__Supplied records__:
#####

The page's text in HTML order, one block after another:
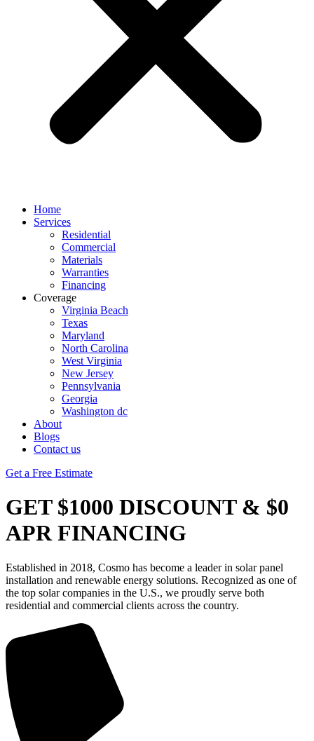
Home
Services
Residential
Commercial
Materials
Warranties
Financing
Coverage
Virginia Beach
Texas
Maryland
North Carolina
West Virginia
New Jersey
Pennsylvania
Georgia
Washington dc
About
Blogs
Contact us
Get a Free Estimate
GET $1000 DISCOUNT & $0
APR FINANCING
Established in 2018, Cosmo has become a leader in solar panel
installation and renewable energy solutions. Recognized as one of
the top solar companies in the U.S., we proudly serve both
residential and commercial clients across the country.
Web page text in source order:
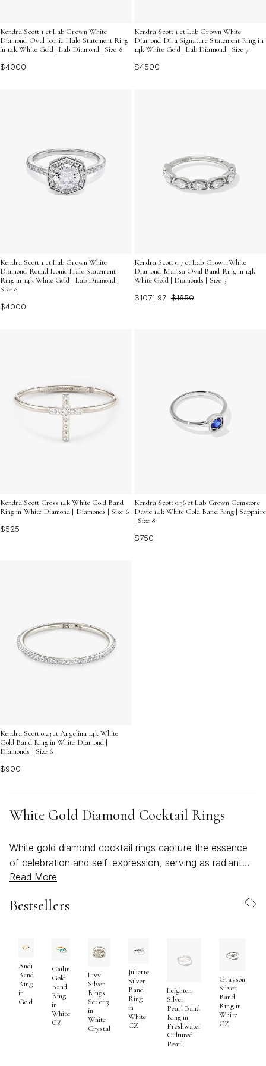
Kendra Scott 1 ct Lab Grown White
Diamond Oval Iconic Halo Statement Ring
in 14k White Gold | Lab Diamond | Size 8
$4000
Kendra Scott 1 ct Lab Grown White
Diamond Dira Signature Statement Ring in
14k White Gold | Lab Diamond | Size 7
$4500
Kendra Scott 1 ct Lab Grown White
Diamond Round Iconic Halo Statement
Ring in 14k White Gold | Lab Diamond |
Size 8
$4000
Kendra Scott 0.7 ct Lab Grown White
Diamond Marisa Oval Band Ring in 14k
White Gold | Diamonds | Size 5
$1071.97 $1650
Kendra Scott Cross 14k White Gold Band
Ring in White Diamond | Diamonds | Size 6
$525
Kendra Scott 0.36 ct Lab Grown Gemstone
Davie 14k White Gold Band Ring | Sapphire
| Size 8
$750
Kendra Scott 0.23 ct Angelina 14k White
Gold Band Ring in White Diamond |
Diamonds | Size 6
$900
White Gold Diamond Cocktail Rings
White gold diamond cocktail rings capture the essence
of celebration and self-expression, serving as radiant
symbols of confidence and artistry. These rings are
luminous white gold settings that enhance the brilliance
the interplay of diamonds and white gold creates a look
that is both sophisticated and bold. As the weather
warms and gatherings move from cozy indoor dinners
to lively outdoor soirées, these statement pieces
become the perfect companions—effortlessly elevating
everything from a breezy sundress to an elegant
evening ensemble. The versatility of a white gold
Read More
Bestsellers
Andi
Band
Ring
in
Gold
Cailin
Gold
Band
Ring
in
White
CZ
Livy
Silver
Rings
Set of 3
in
White
Crystal
Juliette
Silver
Band
Ring
in
White
CZ
Leighton
Silver
Pearl Band
Ring in
Freshwater
Cultured
Pearl
Grayson
Silver
Band
Ring in
White
CZ
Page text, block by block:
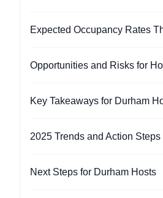
Expected Occupancy Rates
Opportunities and Risks for
Key Takeaways for Durham
2025 Trends and Action Steps
Next Steps for Durham Hosts
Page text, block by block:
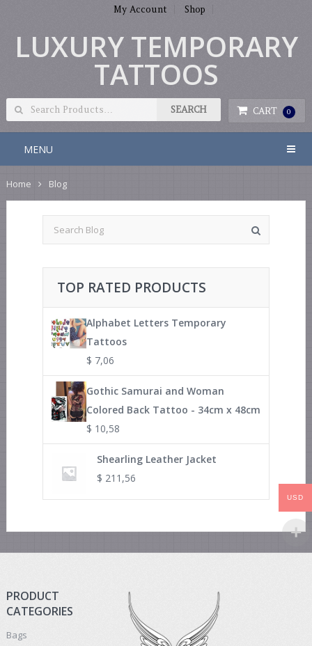
My Account Shop
LUXURY TEMPORARY
TATTOOS
CART 0
MENU
Home Blog
TOP RATED PRODUCTS
Alphabet Letters Temporary
Tattoos
$ 7,06
Gothic Samurai and Woman
Colored Back Tattoo - 34cm x 48cm
$ 10,58
Shearling Leather Jacket
$ 211,56
PRODUCT
CATEGORIES
Bags
USD
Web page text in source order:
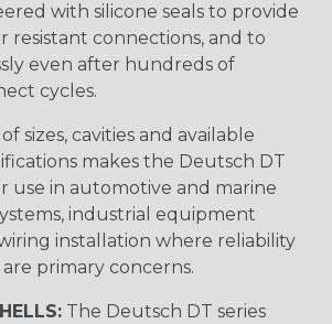
with silicone seals to provide
resistant connections, and to
even after hundreds of
cycles.
sizes, cavities and available
makes the Deutsch DT
use in automotive and marine
industrial equipment
installation where reliability
primary concerns.
The Deutsch DT series
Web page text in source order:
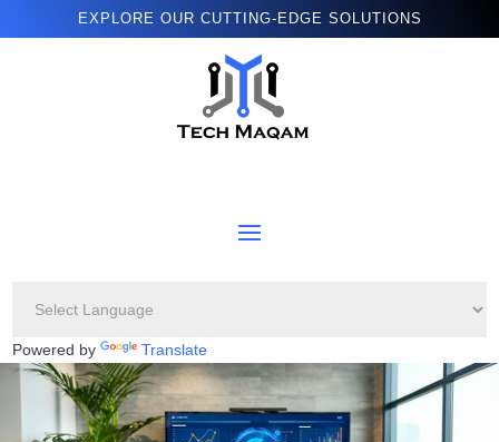
EXPLORE OUR CUTTING-EDGE SOLUTIONS
Powered by Translate

#####

__Exercise requirements__: Some of the data mentions "from". Copy every line where it does.

__Task answer__:
warms and gatherings move from cozy indoor dinners
everything from a breezy sundress to an elegant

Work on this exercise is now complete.